QB Down: Kailua assesses life without Serikawa

Kailua's Mark Lagazo started the game at running back, but soon after found himself taking QB snaps against Farrington. Photo by Cindy Ellen Russell.
Kailua’s Mark Lagazo started the game at running back, but soon after found himself taking snaps against Farrington. Photo by Cindy Ellen Russell.

The ripple effect of Keoni Serikawa’s injury puts the Kailua Surfriders in prep football crisis mode, it would seem.

Serikawa went down with an apparent broken collarbone during the first quarter of their 42-7 loss to Farrington on Saturday. It happened quietly; nobody in the press box noticed it. During Kailua’s second series, he took a sack for a 6-yard loss, and on third down, Serikawa’s pass to running back Mark Lagazo fell incomplete.

No one but the Surfriders knew from that point that Serikawa was done for the night. This was the immediate effect:


1. Lagazo, who had rushed for 100 yards and added 82 receiving yards a week ago in a win over Moanalua, moved to QB.

2. That left Kailua without a key playmaker at RB, though reserve Kealoha Hanawahine-Wong will certainly get more chances to prove what he can do. He rushed for 4 yards on four carries against a stout Farrington defense.

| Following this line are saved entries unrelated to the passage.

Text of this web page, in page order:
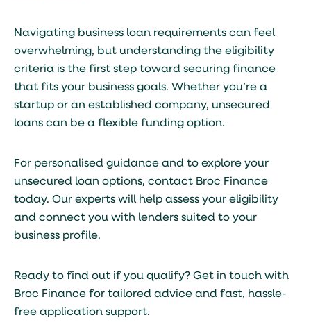
Navigating business loan requirements can feel
overwhelming, but understanding the eligibility
criteria is the first step toward securing finance
that fits your business goals. Whether you’re a
startup or an established company, unsecured
loans can be a flexible funding option.
For personalised guidance and to explore your
unsecured loan options, contact Broc Finance
today. Our experts will help assess your eligibility
and connect you with lenders suited to your
business profile.
Ready to find out if you qualify? Get in touch with
Broc Finance for tailored advice and fast, hassle-
free application support.

3. Kailua also lost the services of Lagazo as a kickoff returner. Leading into their second series, when Serikawa got hurt, Lagazo had returned a kickoff 27 yards. In four other kickoff returns by two Surfriders, they averaged 12.3 yards per runback.

The result: Kailua finished the game with 3 yards of total offense, but credit a balanced, highly-motivated Farrington defense. Also, Kailua’s difficult adjustment after Serikawa’s injury didn’t feel entirely flat. Lagazo’s relentless quest to make plays with his feet kept Farrington’s defense on the chase again and again. He probably ran 150 to 200 yards from sideline to sideline during his 21 carries. He netted 43 rushing yards.

He ran out of the shotgun on drop backs, but he also ran Wildcat style at times, as did Hanawahine-Wong. Coach Joe Wong didn’t have any reservations about Lagazo in the pocket, but all the running had the second-year head coach wary.

“I didn’t want him taking too much of a pounding,” the coach said. “We knew we had to start throwing the ball.”


That’s where Lagazo showed that he’s more than just a Wildcat guy. Though his numbers — 3-for-12, 18 yards, one pick — don’t show it, he was more than just a running back taking snaps. He was more than effective on left-side rollouts. Kailua’s lone TD came on a Lagazo run and throw across his body to the middle of the field. Whether Christian Mejia can become more of a force on offense — the 6-foot-4 senior with a 36-inch vertical leap plays every down at defensive end — remains to be seen. But that play showed the Lagazo already has good chemistry with the talented, two-sport standout (who has a scholarship offer from Hawaii among others).

With Wong’s blessing, Lagazo took to the air much more after halftime and got to test his IQ as a passer. He targeted six different teammates, and though he did get picked off by sneaky-quick Farrington linebacker Freedom Alualu early in the second half, Lagazo was a low-risk, potentially high-percentage passer.

“We’ve got to get Mark accustomed to the pass. He progressed fine as the game went on,” Wong said. “He made some good throws, made some good reads. We’ve just got to make the plays when he makes the pass.”

There will undoubtedly be room for more personnel moves between now and Kailua’s next game at Nanakuli. It probably won’t come from the junior varsity, which suited up just 23 players against Farrington’s JV.

The puzzle is challenging enough for any head coach, but removing a key piece like Serikawa will have the Surfriders’ staff engaged in a brave new world. Serikawa’s game stats against Moanalua: 7-for-12, 105 yards, no picks. That’s game management material, and that’s all Wong and his staff wanted at this point, knowing that Serikawa could blossom with more experience.


It’s what Serikawa’s presence did for his teammates — the 182 combined yards by Lagazo as a RB last week — that will be missed. There will be, maybe, a new chapter added to the playbook featuring the possibilities of what Lagazo could do. After all, he showed nice footwork on a couple of option plays, though neither resulted in a pitchout. What Lagazo has to offer, besides loads of speed and talent, is pure football IQ. He started at cornerback last year, played RB sparingly, and is now at QB and playing competently. He has escapabililty, though Wong isn’t interested in putting Lagazo into harm’s way often.

This will be, for the ‘Riders, quite a test, from the top of the roster to the bottom. What the staff comes up with in these next few days and weeks could be magical, even in the face of simply trying to survive.